Annullato il contratto d’opera professionale avvocato-cliente se il professionista non informa il suo assistito della possibilità di ricorrere alla mediazione civile, anche se la mediazione è facoltativa e quindi non ha riflessi sulla procedibilità della domanda.

L’obbligo informativo, in vigore dal 2010, non è mai stato oggetto di modifiche, né dalla sentenza della Corte Costituzionale n. 272/2012 né dalla riforma del 2013, che ha previsto l’obbligatorietà della mediazione nelle materie indicate dall’art. 5.

Informativa che, come ribadisce la Cassazione, non può essere contenuta nella procura ad litem perché diverso è il fine e il contenuto dei due documenti.

Queste la precisazioni contenute nell’ordinanza della Suprema Corte n. 35971/2022 (sotto allegata).

Mancata allegazione dell’informativa nell’atto introduttivo

La suddetta pronuncia giunge al termine di una vicenda processuale, che ha inizio quando un avvocato difende un Condominio in un procedimento instaurato per l’accertamento tecnico preventivo relativo a vizi costruttivi dell’immobile condominiale e nella successiva fase di merito per il risarcimento del danno.

La Corte d’Appello, confermando la pronuncia di primo grado ritiene che la mancata allegazione nell’atto introduttivo della controversia, dell’informativa scritta con cui si informa il Condominio della possibilità di ricorrere in mediazione, sia causa di annullamento del contratto d’opera intellettuale instaurato dal legale con il cliente.

Nel ricorrere in Cassazione, il legale ritiene però che la decisione della Corte d’Appello violi l’art. 4 del dlgs n. 28/2010. La Corte ha infatti ritenuto erroneamente che il mancato avvertimento al cliente di poter ricorrere alla procedura di mediazione sia causa di annullamento del contratto d’opera professionale.

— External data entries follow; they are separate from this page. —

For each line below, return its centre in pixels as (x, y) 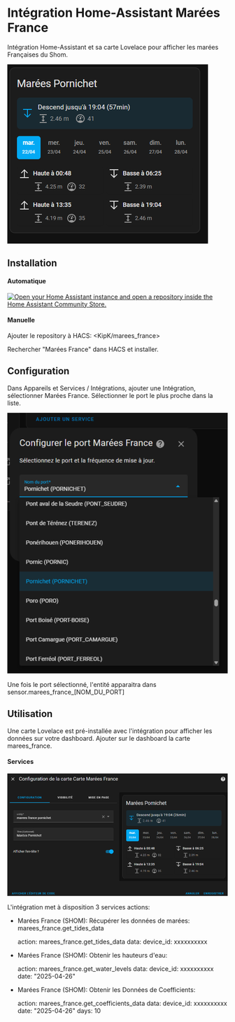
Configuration (38, 371)
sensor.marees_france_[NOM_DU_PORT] (66, 692)
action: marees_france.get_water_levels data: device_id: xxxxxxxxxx (115, 969)
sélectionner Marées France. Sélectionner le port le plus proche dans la (110, 395)
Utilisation (30, 714)
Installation (32, 263)
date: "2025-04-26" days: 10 (59, 1011)
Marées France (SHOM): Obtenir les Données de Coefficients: (106, 990)
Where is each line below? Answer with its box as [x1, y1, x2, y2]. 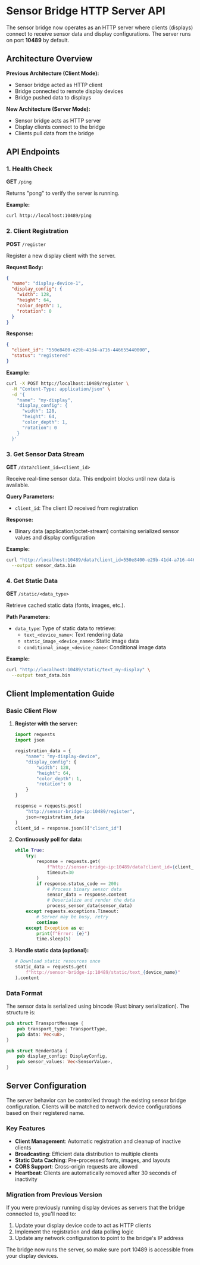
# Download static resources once [14, 958, 101, 964]
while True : [14, 848, 45, 853]
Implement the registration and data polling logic [14, 1228, 134, 1235]
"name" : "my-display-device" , [26, 753, 101, 760]
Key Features [6, 1124, 46, 1132]
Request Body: [6, 263, 43, 270]
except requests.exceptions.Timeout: [26, 908, 119, 915]
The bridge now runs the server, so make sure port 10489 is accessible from [6, 1246, 193, 1253]
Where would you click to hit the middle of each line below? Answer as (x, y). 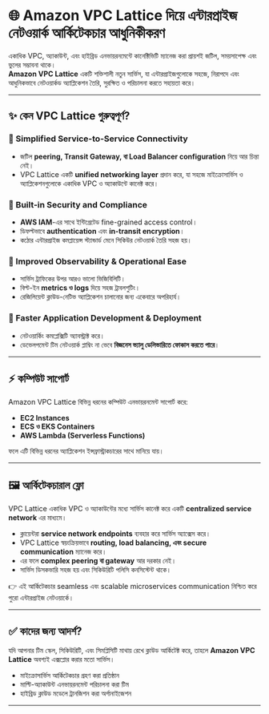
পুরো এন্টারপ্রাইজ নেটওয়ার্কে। (41, 598)
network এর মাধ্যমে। (38, 518)
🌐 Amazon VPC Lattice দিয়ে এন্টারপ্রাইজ (123, 16)
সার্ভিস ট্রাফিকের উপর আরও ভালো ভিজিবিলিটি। (73, 279)
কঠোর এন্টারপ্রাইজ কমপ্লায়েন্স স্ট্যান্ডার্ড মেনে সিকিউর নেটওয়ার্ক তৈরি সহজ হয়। (106, 240)
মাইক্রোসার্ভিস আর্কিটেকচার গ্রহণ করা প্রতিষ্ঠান (70, 675)
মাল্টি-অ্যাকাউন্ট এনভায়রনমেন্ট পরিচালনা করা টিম (74, 684)
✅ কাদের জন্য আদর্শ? (45, 631)
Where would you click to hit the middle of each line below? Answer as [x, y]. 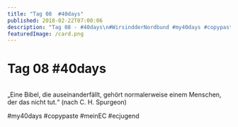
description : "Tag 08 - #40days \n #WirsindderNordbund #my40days [104, 27]
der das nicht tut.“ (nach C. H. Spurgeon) [67, 102]
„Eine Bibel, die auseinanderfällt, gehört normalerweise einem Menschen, [114, 95]
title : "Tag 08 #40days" [45, 14]
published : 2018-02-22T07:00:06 [55, 21]
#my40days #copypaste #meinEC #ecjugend [73, 116]
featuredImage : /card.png [45, 34]
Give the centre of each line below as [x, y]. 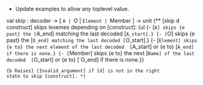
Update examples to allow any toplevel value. [72, 9]
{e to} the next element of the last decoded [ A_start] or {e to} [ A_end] [100, 46]
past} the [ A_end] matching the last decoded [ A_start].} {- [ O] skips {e [101, 34]
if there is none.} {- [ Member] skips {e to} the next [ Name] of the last [100, 53]
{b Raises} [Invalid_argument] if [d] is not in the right [83, 71]
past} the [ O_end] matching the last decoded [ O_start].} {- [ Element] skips [102, 40]
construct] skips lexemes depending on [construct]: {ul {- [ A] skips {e [96, 27]
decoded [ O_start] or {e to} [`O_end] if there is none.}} [75, 60]
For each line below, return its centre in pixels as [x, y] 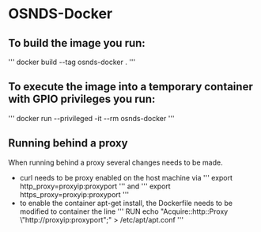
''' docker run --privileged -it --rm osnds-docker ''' [91, 118]
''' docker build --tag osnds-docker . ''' [72, 62]
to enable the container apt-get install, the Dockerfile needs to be [126, 203]
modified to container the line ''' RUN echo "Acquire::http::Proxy [124, 211]
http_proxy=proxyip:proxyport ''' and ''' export [95, 186]
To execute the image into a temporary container [130, 87]
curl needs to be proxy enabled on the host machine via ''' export [126, 177]
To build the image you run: [77, 43]
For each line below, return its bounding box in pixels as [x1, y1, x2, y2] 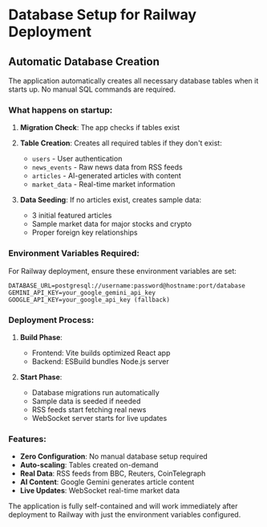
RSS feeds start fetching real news [31, 404, 147, 415]
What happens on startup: [8, 104, 113, 116]
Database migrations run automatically [31, 387, 160, 397]
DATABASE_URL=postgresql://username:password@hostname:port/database [8, 281, 246, 290]
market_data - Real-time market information [31, 179, 176, 190]
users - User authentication [31, 154, 123, 164]
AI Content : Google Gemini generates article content [19, 477, 195, 487]
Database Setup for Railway [8, 6, 197, 24]
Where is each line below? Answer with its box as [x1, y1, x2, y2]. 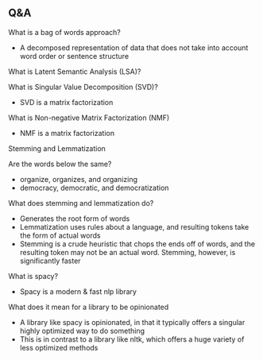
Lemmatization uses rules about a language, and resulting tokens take [19, 222, 249, 231]
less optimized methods [19, 343, 99, 352]
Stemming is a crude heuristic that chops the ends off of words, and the [19, 238, 256, 249]
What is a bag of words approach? [8, 27, 121, 37]
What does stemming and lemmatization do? [8, 198, 154, 207]
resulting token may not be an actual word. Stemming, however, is [19, 247, 236, 257]
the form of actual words [19, 230, 101, 240]
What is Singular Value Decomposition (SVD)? [8, 82, 159, 91]

Quando il giudizio di merito è stato proposto, la norma che prescriveva la mediazione obbligatoria non era ancora in vigore, perché dichiarata incostituzionale con la sentenza della Consulta n. 272/2012, per poi essere reintrodotta, con modifiche, nel 2013.

La Corte dell’impugnazione inoltre ha trascurato un elemento importante, ossia che l’incarico era stato conferito per l’accertamento tecnico preventivo, che non richiede l’esperimento obbligatorio della mediazione come condizione di procedibilità. Il mancato rispetto della norma quindi non ha determinato l’improcedibilità della domanda in nessuna delle cause in cui ha svolto la propria attività difensiva.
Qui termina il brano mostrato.